Genetic evidence supports the Q-Celtic language hypothesis for the northern areas from present day Galicia west to Cantabria, south to Braganca Portugal. Also areas like Rioja, Numantia, Segovia, etc. also were pretty much exclusively Q-Celtic. The process of migration, and in some cases, conquest, seems to have begun between 1000 BCE and 800 BCE, and peaked in the time when Rome was savaging ancient Celtic areas in Hungary, southern Germany, Switzerland, Austria--and Gaul. Gaul, as far as we know, was a P-Celtic area by that time. The dialect seems to have evolved there. Genetic markers on the Y chromosomes of the areas of Spain I mentioned are a 99.999% match to those of traditional Irish Gaels such as myself, and Manxmen, with confidence at the 100,000,000 limit. Maternal mitchondial DNA also is being analyzed. These genetic studies also have turned up strong matches in Scotland, Brittany, Cornwall, Switzerland, Bavaria, Bohemia, and some areas of central and Alpine France. The old western Spanish dialects spoken in Galicia, in Asturias, and Cantabria, are extremely similar to each other. Word lists from Galicia include several hundred terms of Celtic origin, many of these are cognate with everyday words for things and actions used in most dialects of Spanish.

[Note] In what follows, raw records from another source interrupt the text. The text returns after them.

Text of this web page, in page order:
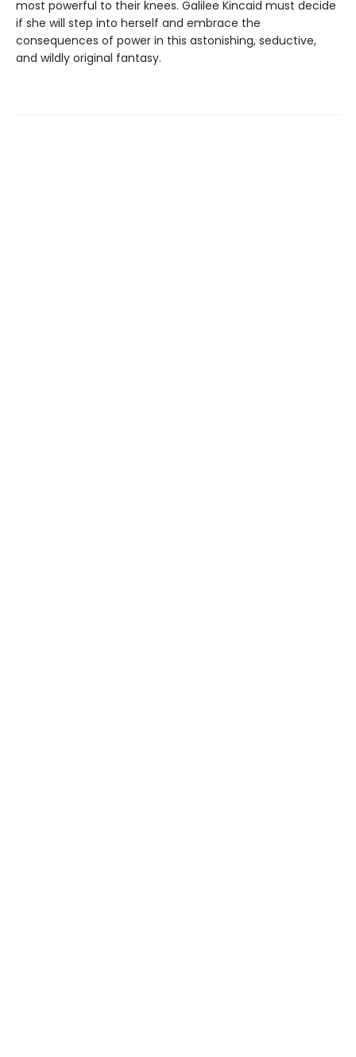
most powerful to their knees. Galilee Kincaid must decide
if she will step into herself and embrace the
consequences of power in this astonishing, seductive,
and wildly original fantasy.
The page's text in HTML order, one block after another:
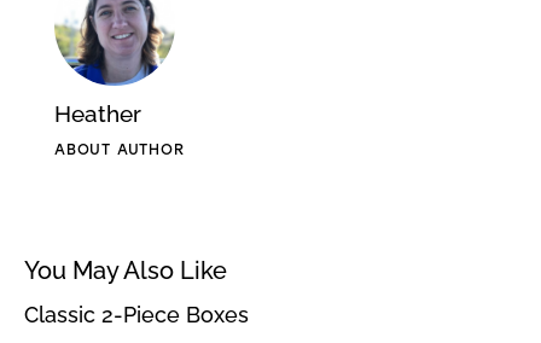
Heather
ABOUT AUTHOR
You May Also Like
Classic 2-Piece Boxes
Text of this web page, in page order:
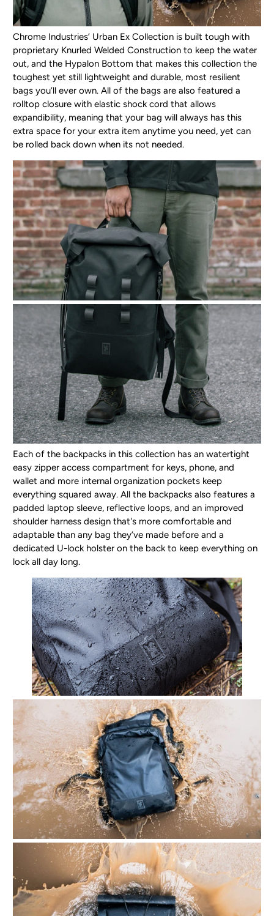
Chrome Industries’ Urban Ex Collection is built tough with
proprietary Knurled Welded Construction to keep the water
out, and the Hypalon Bottom that makes this collection the
toughest yet still lightweight and durable, most resilient
bags you’ll ever own. All of the bags are also featured a
rolltop closure with elastic shock cord that allows
expandibility, meaning that your bag will always has this
extra space for your extra item anytime you need, yet can
be rolled back down when its not needed.
Each of the backpacks in this collection has an watertight
easy zipper access compartment for keys, phone, and
wallet and more internal organization pockets keep
everything squared away. All the backpacks also features a
padded laptop sleeve, reflective loops, and an improved
shoulder harness design that's more comfortable and
adaptable than any bag they’ve made before and a
dedicated U-lock holster on the back to keep everything on
lock all day long.
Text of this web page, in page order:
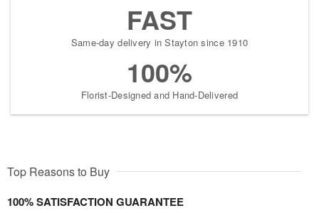
FAST
Same-day delivery in Stayton since 1910
100%
Florist-Designed and Hand-Delivered
Top Reasons to Buy
100% SATISFACTION GUARANTEE
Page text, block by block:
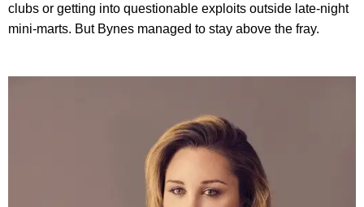
clubs or getting into questionable exploits outside late-night
mini-marts. But Bynes managed to stay above the fray.
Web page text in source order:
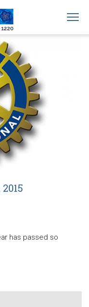
has passed so
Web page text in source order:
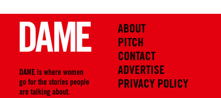
DAME is where women
go for the stories people
are talking about.
ABOUT
PITCH
CONTACT
ADVERTISE
PRIVACY POLICY
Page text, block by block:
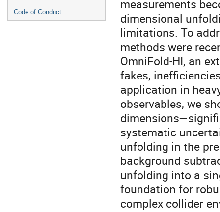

Cervesa, for example. Minho is the name of a popular Celtic dance in Galicia and the extreme north of Portugal. It is a dance with mincing waltz steps. In Gaelic, the word for 'tiny' for a thing or action is "mion." It is cognate with Latin 'mini-" or French 'miniature.' The words for bridge, door, door threshold, balcony, many names for fishes,river, trees, all are pretty much the same. Somehow, the Celtic word for deer became associated with the Iberian Black Pig, cervo vs cerdo. Also, the word for a cavalry horse, lance, carriage....the language spoken in the Goidelic areas of ancient Iberia according to linguists is likely identical to that written in the Tale of MacDatho's Pig, especially the interludes. It is about as close to primary Celtic as we can come, and the language pronunciation and argot is very difficult for most modern day Celtic speakers to understand by listening. Reading it may be a different story.

Slan leat

Le Sean O'hAodha

Vix said...

Le Sean, Thank you so much for your explanations and bringing us up to date on what the dna is revealing. That is all fascinating to me!